His monumental tomb is located in the left transept of the Basilica di Sant'Anastasia al Palatino by the late neoclassical sculptor Giovanni Maria Benzoni.

==Works==
It is on his skill as a reader of palimpsests that Mai's fame chiefly rests. To the period of his residence at Milan belong:
- fragments of Cicero's Pro Scauro, Pro Tullio, Pro Flacco, In Clodium et Curionem, De aere alieno Milonis, and De rege Alexandrino (1814)
- M. Corn.

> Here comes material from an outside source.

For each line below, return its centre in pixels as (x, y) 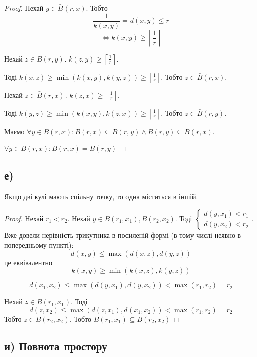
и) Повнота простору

Frontonis opera inedita, cum epistolis item ineditis, Antonini Pii, Marci Aurelii, Lucii Veri et Appiani (1815; new ed., 1823, with more than 100 additional letters found in the Vatican library)
- portions of eight speeches of Quintus Aurelius Symmachus
- fragments of Plautus
- the oration of Isaeus' De hereditate Cleonymi
- the last nine books of the Antiquities of Dionysius of Halicarnassus, and a number of other works.
- M Tullii Ciceronis de republica quae supersunt appeared at Rome in 1822
- Scriptorum veterum nova collectio, e Vaticanis codicibus edita ("A new collection of ancient writings, edited from Vatican codices") in 1825-1838
- Classici scriptores e Vaticanis codicibus editi ("Classical writers edited from Vatican codices") in 1828-1838
- Spicilegium Romanum ("A Roman gleaning") in 1839-1844
- Patrum nova bibliotheca ("A new library of [Church] fathers") in 1845-1853

His edition of the celebrated Codex Vaticanus, completed in 1838, but not published (ostensibly on the ground of inaccuracies) till four years after his death (1858), is the least satisfactory of his labours and was superseded by the edition of Vercellone and Cozza (1868), which itself leaves much to be desired.

Although Mai was not as successful in textual criticism as in the decipherment of manuscripts, his works in this field allowed many ancient writings to be rescued from oblivion.